Others includes patients of Native American, Asian and unknown descent/ethnicity. Values are expressed as the mean ± standard deviation or n (%). NA, not available.

Differential methylation sites in LACA

A total of 209 differential methylation sites were recognized between the LACA and regular tissue samples in the present study, including 133 hypermethylation and 76 hypomethylation sites. The distribution of hypermethylated and hypomethylated sites were visualized in Fig. 1. Furthermore, the methylation data were analyzed using the Limma incremental model. The five most hypermethylated sites (cg16306898, cg00648301, cg01869632, cg18837178 and cg22449330) and hypomethylated sites (cg05100666, cg15998127, cg07764932, cg12581354 and cg27649653) between LACA and normal tissue samples are listed in Table II.

Figure 1.

Figure 1.

Volcano plot of differentially methylated loci. The red dots represent hypermethylated and the green dots represent hypomethylated loci. FC, fold change; FDR, false discovery rate.

Table II.

Top 5 hyper- and hypomethylated sites of differential methylation.

A, Hypermethylated sites

Composite Log FC adj.P-val Gene
cg16306898 4.07515 1.28×10−10 TMEM240
cg00648301 4.04696 3.99×10−12 INSM1
cg01869632 4.034999 8.17×10−3 DUSP26
cg18837178 4.034999 8.17×10−3 LINC01194
cg22449330 4.034999 8.17×10−3 WDPCP

B, Hypomethylated sites

Composite Log FC adj.P-val Gene

cg05100666 −4.80454 1.76×10−3 BRD9
cg15998127 −4.80454 1.76×10−3 HDAC4
cg07764932 −4.17089 1.87×10−7 ARHGAP6
cg12581354 −4.17089 1.87×10−7 RP11-175P13.2
cg27649653 −4.17089 1.87×10−7 AC010642.1

FC, fold change; adj.P-val, adjusted P-value. TMEM240, transmembrane protein 240; INSM1, INSM transcriptional repressor 1; DUSP26, dual specificity phosphatase 26; LINC01194, long intergenic non-protein coding RNA 1194; WDPCP, WD repeat containing planar cell polarity effector; BRD9, bromodomain containing 9; HDAC4, histone deacetylase 4; ARHGAP6, Rho GTPase activating protein 6.

Methylated loci signature

Based on the LASSO regression, 13 potential predictors were showed in the primary cohort (Fig. S1). As indicated in Fig. 2, Kaplan-Meier curves were drawn and the log-rank test was performed to evaluate the association between the CpG-based signals and the survival rates of patients with LUAD. The 13 methylated CpG signature, including cg00002719, cg02769743, cg05239163, cg05507908, cg07918170, cg08213398, cg08516516, cg08623223, cg12748948, cg14904034, cg16007456, ch.6.2958553R and cg19868631, was a significant predictor of OS in the primary cohort (P<0.01; Fig. 2A).
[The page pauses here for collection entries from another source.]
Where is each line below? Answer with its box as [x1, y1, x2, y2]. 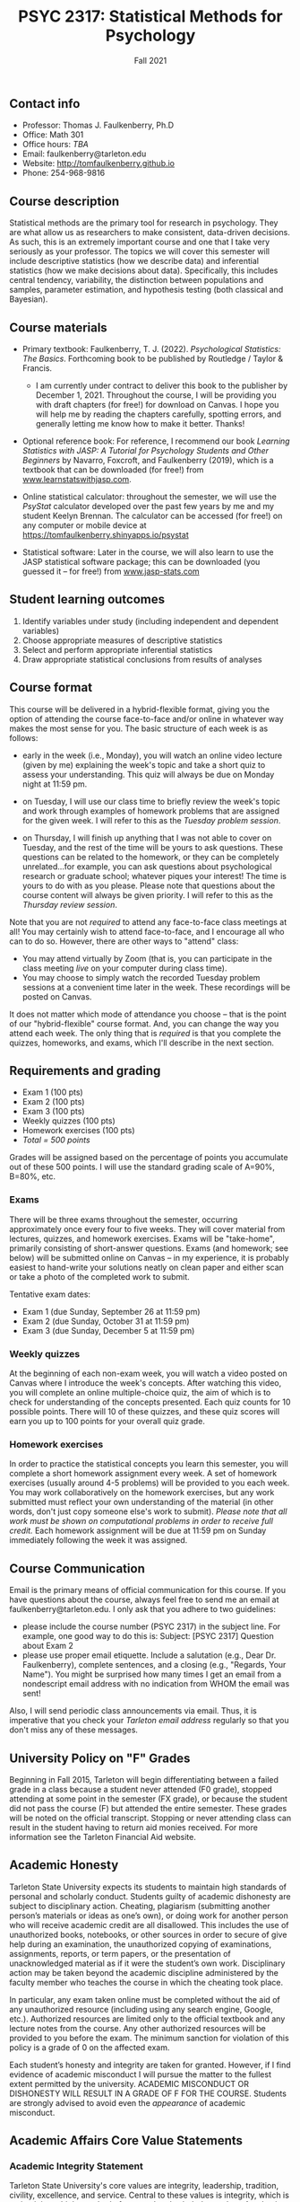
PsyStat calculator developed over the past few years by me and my [21, 500, 275, 511]
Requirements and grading [9, 1063, 161, 1079]
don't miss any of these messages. [9, 1724, 139, 1735]
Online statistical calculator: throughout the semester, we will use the [21, 491, 278, 502]
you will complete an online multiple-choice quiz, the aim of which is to [9, 1387, 271, 1398]
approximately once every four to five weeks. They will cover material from [9, 1223, 286, 1234]
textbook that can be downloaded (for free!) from [21, 464, 204, 475]
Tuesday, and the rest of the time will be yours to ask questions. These [21, 841, 284, 852]
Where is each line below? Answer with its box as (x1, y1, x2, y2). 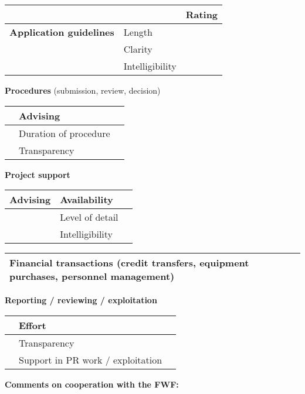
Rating (185, 8, 218, 21)
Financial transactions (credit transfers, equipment (9, 256, 249, 270)
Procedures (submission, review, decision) (5, 84, 161, 96)
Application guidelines (9, 25, 114, 39)
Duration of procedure (19, 126, 110, 140)
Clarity (123, 42, 152, 56)
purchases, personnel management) (9, 269, 175, 283)
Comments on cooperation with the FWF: (5, 378, 179, 390)

The risk-score formula is as follows: (0.93× cg00002719) + (1.15× cg02769743) + (0.24× cg05239163) + (−1.20× cg05507908) + (1.31× cg07918170) + (0.83× cg08213398) + (0.54× cg08516516) + (0.06× cg08623223) + (0.12× cg12748948) + (0.03× cg14904034) + (−0.36× cg16007456) + (−0.36× ch.6.2958553R) + (−0.21× cg19868631). The mapped genes of the methylation sites are also provided in Table III. In addition, for identifying LACA, the approach of ROC curve analysis was pursued (Fig. 3). The AUC was 0.79, and the optimal cut-off value was 0.11 (Fig. 3A).

Figure 2.

Figure 2.

Kaplan-Meier survival curves of the methylated sites in (A) the primary cohort and (B) the validation cohort. The red data-points represent high risk group and the blue data-points represent low risk group. HR, hazard ratio.

Table III.

Methylation loci significantly associated with survival.
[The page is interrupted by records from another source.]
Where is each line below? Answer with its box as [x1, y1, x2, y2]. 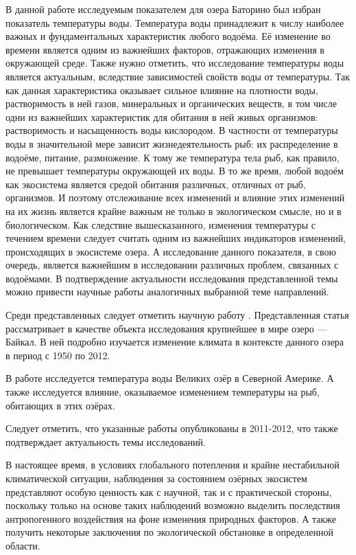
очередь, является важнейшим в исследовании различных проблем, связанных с [5, 258, 339, 272]
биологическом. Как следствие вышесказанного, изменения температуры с [5, 217, 316, 231]
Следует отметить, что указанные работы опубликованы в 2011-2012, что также [5, 421, 338, 435]
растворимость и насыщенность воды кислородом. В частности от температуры [5, 123, 338, 137]
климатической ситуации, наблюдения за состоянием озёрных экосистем [5, 471, 307, 485]
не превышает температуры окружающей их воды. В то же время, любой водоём [5, 163, 344, 178]
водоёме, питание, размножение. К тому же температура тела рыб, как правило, [5, 150, 340, 164]
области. [5, 538, 40, 552]

Composite Chromosome Start End Gene
cg00002719 1 169427468 169427469 CCDC181
cg02769743 1 9608344 9608345 TMEM201
cg05239163 1 154218790 154218791 C1orf43
cg05507908 5 75237454 75237455 ANKRD31
cg07918170 17 82932272 82932273 TBCD
cg08213398 11 9722579 9722580 SWAP70
cg08516516 5 115816795 115816796 CDO1
cg08623223 8 11283906 11283907 AF131216.1
cg12748948 1 21779802 21779803 USP48
cg14904034 2 10389150 10389151 HPCAL1
cg16007456 1 100539082 100539083 GPR88
ch.6.2958553R 6 152198831 152198831 SYNE1
cg19868631 7 54542083 54542084 VSTM2A

CCDC181, coiled-coil domain containing 181; TMEM201, transmembrane protein 201; C1orf43, chromosome 1 open reading frame 43; ANKRD31, ankyrin repeat domain 31; TBCD, tubulin folding cofactor D; SWAP70, switching B cell complex subunit SWAP70; CDO1, cysteine dioxygenase type 1; USP48, ubiquitin specific peptidase 48; HPCAL1, hippocalcin like 1; GPR88, G protein-coupled receptor 88; SYNE1, spectrin repeat containing nuclear envelope protein 1; VSTM2A, V-set and transmembrane domain containing 2A.

Figure 3.

Figure 3.

ROC curve analysis for the survival prediction by methylated sites in (A) the primary cohort and (B) the validation cohort. ROC, receiver operating characteristic; AUC, area under the ROC curve.

Diagnostic and prognostic validation of the signature

To assess the utility of the 13 CpG-based signature in the diagnosis and prognosis of LUAD, the above-mentioned analyses were performed using the validation cohort. There was a marked distinction between the high-risk and low-risk groups in the primary cohort (P<0.01), which successfully provided confirmation in this process of validation (Fig. 2B). Subsequently, the signatures were tested using an ROC analysis of the validation cohort and the results revealed the AUC was 0.70, indicating that the signature was an effective predictor for LACA, although the AUC was lower than that in the primary cohort (Fig. 3B).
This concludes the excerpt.